How to Speed up Bulk Loading for the FDB Cluster with Multiple DCs and Triple Data Copy?

(Hieu Nguyen) #1

Our FDB cluster configuration has two regions and three datacenters. Region 1 (West Coast) contains DC1 and DC2, and Region 2 ( East Coast) contains DC3. DC1 is the primary DC and DC2 is the satellite DC. DC3 is the standby DC.

In our multi-DC FDB cluster, bulk loading is invoked to populate the initial data, before the whole database is able to serve the traffic. We are currently trying to improve our bulk loading utility tool. Following the strategy described in the section of “Migrating a database to use a region configuration” in the FDB architecture document, when we do the bulk loading, we only need to have the West Coast Region Setup and then use the FDB data synchronization protocol to make a full copy to DC3 of the East Coast Region.
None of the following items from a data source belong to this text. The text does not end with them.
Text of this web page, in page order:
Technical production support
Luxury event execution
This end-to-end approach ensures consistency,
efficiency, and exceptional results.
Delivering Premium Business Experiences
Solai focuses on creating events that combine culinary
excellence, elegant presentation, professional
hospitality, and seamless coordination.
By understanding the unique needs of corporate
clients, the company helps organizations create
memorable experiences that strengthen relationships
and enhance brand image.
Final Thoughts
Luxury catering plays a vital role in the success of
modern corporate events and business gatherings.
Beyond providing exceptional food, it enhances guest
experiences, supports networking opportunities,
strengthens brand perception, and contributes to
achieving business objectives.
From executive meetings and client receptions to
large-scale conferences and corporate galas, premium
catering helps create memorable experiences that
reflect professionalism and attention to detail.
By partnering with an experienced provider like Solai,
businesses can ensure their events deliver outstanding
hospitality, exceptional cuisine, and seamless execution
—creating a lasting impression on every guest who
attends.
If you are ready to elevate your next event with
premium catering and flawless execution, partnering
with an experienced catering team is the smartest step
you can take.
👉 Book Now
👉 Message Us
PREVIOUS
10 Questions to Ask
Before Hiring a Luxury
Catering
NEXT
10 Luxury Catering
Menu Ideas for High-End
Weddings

Question 1: Can we only use Primary DC 1 for bulk loading, so that we can save the log-store data synchronization to the satellite DC 2? In this initial data loading, we really do not need to worry about having two Log-Stores. How can we configure only the Primary DC setup?

Question 2: To load the data into the Primary DC, can we start with the configuration that has just only 2 data copies (replication factor =2). And only when the data loading is finished, we increase the replication factor to be 3 and thus force the FDB cluster to perform data re-balancing to meet the data replication requirement. Can this solution work?

(Meng Xu) #2

It is hard to say. When the replication factor changes, a new set of 3-storage-server teams (each team holds the same range of data) will be recreated. Although data distribution tries its best to keep data where it was to avoid the amount of data moved, the data size on each team will also affect the movement. The worst case is that data distribution will reshuffle the data across servers, which uses more disk space during movement and causes lots of disk cleanup (like file truncating). So it is hard to say how fast the data movement can finish.
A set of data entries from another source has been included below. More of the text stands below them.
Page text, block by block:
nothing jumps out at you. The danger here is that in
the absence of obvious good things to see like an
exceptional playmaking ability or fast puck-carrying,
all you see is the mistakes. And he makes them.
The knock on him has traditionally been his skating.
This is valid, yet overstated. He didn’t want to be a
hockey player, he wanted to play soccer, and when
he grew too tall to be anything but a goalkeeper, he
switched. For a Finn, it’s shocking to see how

If the input of data can be evenly distributed when data is loaded, it is probably faster to just run with 3 replications at the beginning.

1 Like
(Alex Miller) #3

Yes, you could bulk load what will be Primary DC1 as a non-region single DC cluster, and then convert it into a multi-region setup. You could also just write a regions configuration that is one region, and only one DC, which is Primary DC1. The two approaches will be roughly equivalent.
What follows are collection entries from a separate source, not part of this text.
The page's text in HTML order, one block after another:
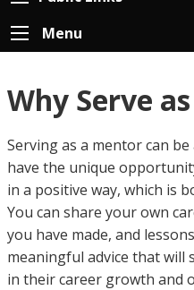
Menu
Why Serve
Serving as a mentor can
have the unique
in a positive way, which is
You can share your own
you have made, and
meaningful advice that
in their career growth and
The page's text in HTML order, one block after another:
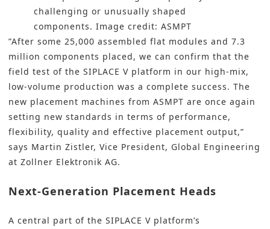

Meng answered most of this, so I won’t repeat, but this is a trick that you can use to save yourself some WAN bandwidth also. Data distribution isn’t smart enough yet to only do one copy across the database for replicating a primary triple replicated cluster into a secondary triple replicated cluster. If you add the secondary DC as a single-replicated DC, and then once a full copy of the database is in the secondary, convert it to triple replicated, then you’ll save yourself the WAN cost of the other two copies.

(Hieu Nguyen) #4

Thanks, @mengxu and @alexmiller. I will try the tricks to see whether it can speed up our bulk loading.